Surface and build-up region dose analysis for clinical radiotherapy photon beams.

The standard clinical approach of dose measurement using a Farmer type fixed plane parallel cylindrical ionization chamber produces erroneous results in the build-up region. We studied dose distribution in this region using a Monte Carlo simulation technique and compared our results with data measured using extrapolation, parallel plate, and cylindrical farmer type ionization chambers for 6 and 10 MV photon beams from two different accelerators.

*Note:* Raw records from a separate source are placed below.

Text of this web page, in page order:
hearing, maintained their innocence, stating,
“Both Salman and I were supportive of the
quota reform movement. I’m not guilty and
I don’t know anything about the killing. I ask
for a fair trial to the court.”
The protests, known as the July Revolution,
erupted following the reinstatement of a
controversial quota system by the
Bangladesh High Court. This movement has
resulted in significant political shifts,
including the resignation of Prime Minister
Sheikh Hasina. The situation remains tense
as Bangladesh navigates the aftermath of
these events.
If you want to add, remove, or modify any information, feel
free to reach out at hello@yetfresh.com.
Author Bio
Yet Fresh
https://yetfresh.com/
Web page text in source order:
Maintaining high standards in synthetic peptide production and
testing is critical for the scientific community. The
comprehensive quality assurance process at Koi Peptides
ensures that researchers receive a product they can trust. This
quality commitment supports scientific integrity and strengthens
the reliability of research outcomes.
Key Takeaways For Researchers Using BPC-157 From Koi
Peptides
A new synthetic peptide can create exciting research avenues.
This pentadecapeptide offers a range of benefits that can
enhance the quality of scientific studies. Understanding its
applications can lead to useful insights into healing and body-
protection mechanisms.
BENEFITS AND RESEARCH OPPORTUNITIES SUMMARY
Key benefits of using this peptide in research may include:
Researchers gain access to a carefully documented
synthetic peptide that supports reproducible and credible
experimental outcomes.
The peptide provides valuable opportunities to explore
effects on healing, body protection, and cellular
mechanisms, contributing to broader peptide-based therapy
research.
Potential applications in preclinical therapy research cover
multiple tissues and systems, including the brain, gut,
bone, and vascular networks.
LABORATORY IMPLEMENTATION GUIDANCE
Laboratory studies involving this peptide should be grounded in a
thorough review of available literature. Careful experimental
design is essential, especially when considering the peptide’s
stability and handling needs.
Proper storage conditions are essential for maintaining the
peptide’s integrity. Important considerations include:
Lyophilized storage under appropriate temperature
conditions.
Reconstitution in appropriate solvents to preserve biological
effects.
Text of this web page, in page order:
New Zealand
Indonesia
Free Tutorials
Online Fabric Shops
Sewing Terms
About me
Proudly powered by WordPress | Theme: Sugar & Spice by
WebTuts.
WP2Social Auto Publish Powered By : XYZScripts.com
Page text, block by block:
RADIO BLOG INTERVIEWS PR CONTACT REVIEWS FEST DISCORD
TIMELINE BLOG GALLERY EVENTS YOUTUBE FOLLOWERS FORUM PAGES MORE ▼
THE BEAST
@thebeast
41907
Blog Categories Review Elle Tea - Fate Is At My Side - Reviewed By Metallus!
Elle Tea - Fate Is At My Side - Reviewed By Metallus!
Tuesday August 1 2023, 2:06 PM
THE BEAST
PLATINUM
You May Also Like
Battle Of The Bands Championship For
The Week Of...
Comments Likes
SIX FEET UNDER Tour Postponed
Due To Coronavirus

The extrapolation chamber data agreed favorably with the Monte Carlo results, suggesting that dose at the skin surface and a few mm beneath is significantly lower than conventionally accepted values.

Admittance spectroscopy revisited: Single defect admittance and displacement current

A general approach to semiconductor device admittance spectroscopy analysis is developed, which describes arbitrary defect distributions, and gives the geometrical capacitance limit and the relationship between the measured conductance and capacitance. A single defect capacitance concept is introduced that facilitates the analysis. Special attention is paid to accounting for the role of displacement current, which was overlooked in the preceding work. An experimental verification of the approach is given.

Bias-dependent photoluminescence in CdTe photovoltaics

We show that external bias significantly affects the photoluminescence (PL) in CdTe photovoltaics. The main observations are: (1) reverse bias suppresses PL, (2) PL increases with moderate forward bias and tends to saturate when it is above the open-circuit voltage, and (3) PL in the region of saturation is extremely sensitive to device degradation. We attribute the observed phenomena to the competition between the field-induced separation of electrons and holes and their nonradiative recombination. We have developed a model that describes bias-dependent PL more quantitatively and forms a basis for using it as an indicator of device degradation.

From photovoltaics to medical imaging: Applications of thin-film CdTe in x-ray detection

Recent developments in photovoltaics created a commercially viable technology of large area uniform thin-film structures, potentially extendable to the field of medical imaging, where the capability of producing large area x-ray detectors is essential for the successful diagnosis and treatment of cancer. We propose a large area thin-film CdTe structure suitable for radiation detection and discuss its main characteristics under x-ray beams used in radiation therapy. While based on the same principle, the details of its operations are very dissimilar from that of photovoltaics.